People always tell the pregnant lady, “Get all the sleep you can now, because once that baby comes…” And so on. I can’t tell you how many people told me those exact words. Being pregnant, for the first time, and with twins, was an experience that was full of excitement and joy. I absolutely loved being pregnant, even the uncomfortable or unpleasant parts. Each moment was amazing to me. Even if I was cringing at the sight of broccoli or chicken, I was so happy to be pregnant, I savored it. However, I couldn’t sleep. I didn’t savor that.
I was barely pregnant and already I was up a couple of times a night to pee. That never went away. Then I started having horrible pain in my hands and feet. By this time I was aware that I was carrying two little angels.

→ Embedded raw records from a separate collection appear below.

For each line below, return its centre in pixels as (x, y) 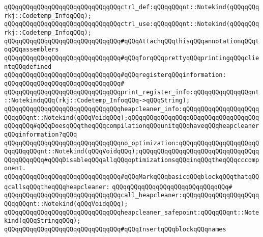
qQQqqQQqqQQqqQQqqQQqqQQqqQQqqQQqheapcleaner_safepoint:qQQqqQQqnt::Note (132, 212)
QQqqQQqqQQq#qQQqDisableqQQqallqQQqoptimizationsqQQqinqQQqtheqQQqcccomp (132, 160)
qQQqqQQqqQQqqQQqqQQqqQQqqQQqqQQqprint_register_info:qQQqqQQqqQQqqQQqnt (132, 92)
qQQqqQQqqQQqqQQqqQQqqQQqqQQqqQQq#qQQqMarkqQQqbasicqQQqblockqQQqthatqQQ (132, 177)
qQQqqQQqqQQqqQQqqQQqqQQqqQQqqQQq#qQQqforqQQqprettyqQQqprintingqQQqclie (132, 58)
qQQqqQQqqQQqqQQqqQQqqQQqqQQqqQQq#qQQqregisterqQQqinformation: (115, 75)
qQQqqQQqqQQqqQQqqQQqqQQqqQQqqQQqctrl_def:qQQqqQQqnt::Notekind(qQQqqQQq (132, 7)
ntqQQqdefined (28, 67)
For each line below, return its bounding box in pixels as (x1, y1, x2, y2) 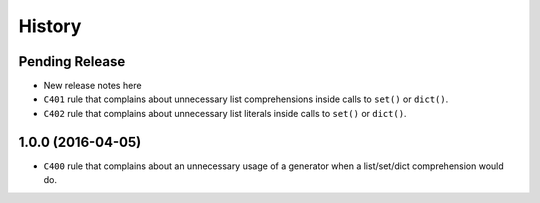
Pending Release (18, 53, 126, 70)
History (18, 15, 82, 37)
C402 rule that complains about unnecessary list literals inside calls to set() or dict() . (43, 107, 407, 119)
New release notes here (43, 80, 142, 92)
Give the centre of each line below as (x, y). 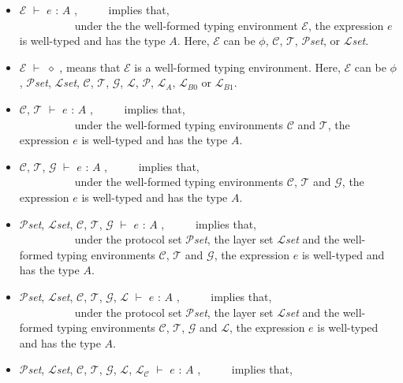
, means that (90, 67)
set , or (325, 41)
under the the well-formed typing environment (186, 25)
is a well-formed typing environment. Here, (237, 67)
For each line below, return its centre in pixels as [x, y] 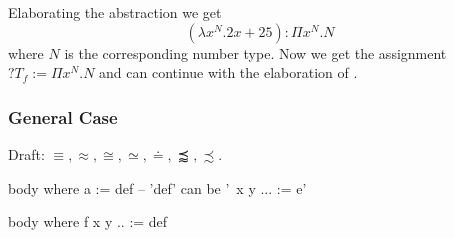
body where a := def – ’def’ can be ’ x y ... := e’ [157, 187]
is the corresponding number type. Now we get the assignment [255, 52]
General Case [63, 116]
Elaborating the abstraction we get [115, 12]
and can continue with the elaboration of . [228, 72]
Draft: [26, 154]
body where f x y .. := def [88, 221]

The pain in my hands and feet was carpel-tunnel and tarsal-tunnel, caused by pregnancy. That never really went away either. Then came the general discomfort of pregnancy. My twin-carrying belly put pressure on all different parts of my body. My feet were swollen to the point that they made other people uncomfortable. So I didn’t get much sleep. Since most of the people who gave me this advice about my sleep savings account were mothers, I was confused because they probably knew how difficult it was to sleep through the night during most parts of a pregnancy.

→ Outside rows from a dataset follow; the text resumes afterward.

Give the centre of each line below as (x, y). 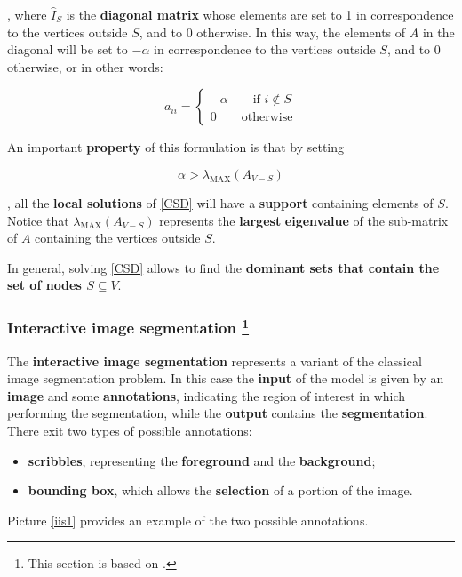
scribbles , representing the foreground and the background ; (202, 460)
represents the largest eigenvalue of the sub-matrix (304, 220)
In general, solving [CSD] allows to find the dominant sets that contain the (223, 267)
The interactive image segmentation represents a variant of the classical (215, 361)
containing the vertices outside (118, 238)
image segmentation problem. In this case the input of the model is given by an (226, 378)
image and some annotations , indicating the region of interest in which (207, 395)
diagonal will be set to (68, 49)

I had severe pre-eclampsia, which landed me in the hospital for almost 3 weeks before delivering my girls 7 weeks early. Those weeks in the hospital did not bring sleep either. I was constantly awoken by nurses checking this and monitoring that. Then, at 33 weeks exactly, I had my girls, and of course I have said good-bye to good sleep ever since.
They are almost a year. I am tired every day. If anyone ever wants to ask me, “Are you tired?” the answer is always yes, always. I do admit that the real sleep deprivation, the real moments where I felt like I was losing my mind came after my girls left the NICU, came home, and needed to eat every two hours. Most people who have gone through life with a newborn have a story or two of silly things they did when the lack of sleep would catch up to them: they put the apples in the freezer, got in the shower with their socks on, they forgot to turn on the oven while cooking dinner. Part of the reason I want to write this stuff down is so I don’t forget how hilarious it all was.

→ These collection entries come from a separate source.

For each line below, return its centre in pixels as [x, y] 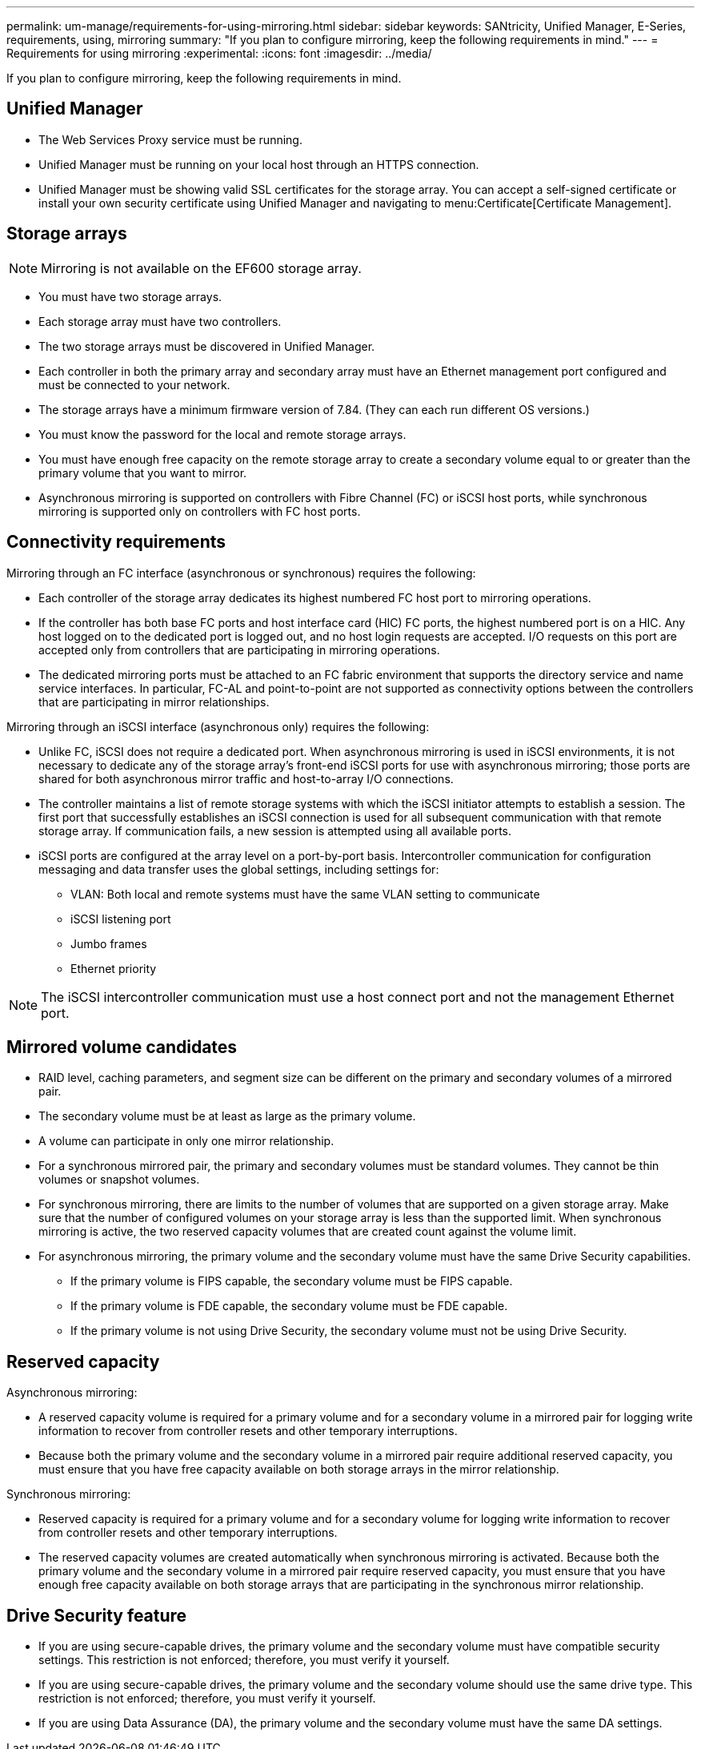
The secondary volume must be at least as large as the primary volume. [227, 1116]
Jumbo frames [109, 943]
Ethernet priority [114, 968]
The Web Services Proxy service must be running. [170, 139]
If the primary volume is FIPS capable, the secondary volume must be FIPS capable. [292, 1281]
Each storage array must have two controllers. [160, 321]
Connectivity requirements [116, 542]
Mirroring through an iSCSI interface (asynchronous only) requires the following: [218, 726]

For a period of time, my little angels would wake up crying more frequently than normal. They would wake up every hour or so and need something. With twins, this can be especially problematic. So for this period of time, sleep for me was especially brief and very erratic. I remember one night, they were particularly fussy. I took them back downstairs and put them in what we lovingly call the Car Chairs. These are little reclining seats that mimic the bounce of a car ride to soothe the babies to sleep. They worked well. I would lay on the couch while my girls rested in their little bucket-like seats, safe, warm, and resting for brief periods of time. I would be able to catch short naps here and there. One such night, I was wakened by Elbow, the smaller of the two, and she was very upset. She was crying loud and long with that sad sounding sort of bounce at the tail end of her cries. I immediately hopped off the couch, took her into my arms, and began trying to soothe her. I rocked her in my arms, but she continued crying. I walked her around the room, but she continued crying. I sang her a song, but she continued crying. I was so frustrated. I wanted to make her happy. As tears filled my eyes, this is was what ran through my very sleepy mind, How am I ever going to find an ice cream flavor that she will like? As if this, was the only thing that would bring her comfort. Sleep deprivation.
My girls were born very tiny. They were early and twins. When they first came home from the NICU, they shared a bassinet. They loved being together and they fit so nicely in there. But they grew, as babies often do, so we had to devise a new sleeping arrangement. Neither my husband nor I was ready for them to sleep in their own room. They were bigger, but still tiny. We bought another bassinet that laid on the bed between me and my husband. When I would wake up in the night, which was often and sometimes for no reason, I would always do a mental role call. I sat up a bit, looked at one baby, then turned and looked at the other. In most cases, all was well, and I would go back to sleep. One night, I woke up. I heard a squeak, or a whimper, or some other innocuous, adorable, baby noise. This time when I did the roll call, I looked over and thought, Ok there’s Bug. I looked to the other side and thought, And there’s Elbow. Then I slowly panned the room with confusion and thought, Where’s Ted Cruz? I did this actually expecting him to be there. Sleep deprivation.
As my girls close in on their first year, that sleepy feeling never really leaves me, though I have stopped looking for Ted Cruz in my bedroom. A nap would always be heaven, even if I just woke up, and coffee is a necessary part of my life. But, as my husband said very recently, what better way to not sleep?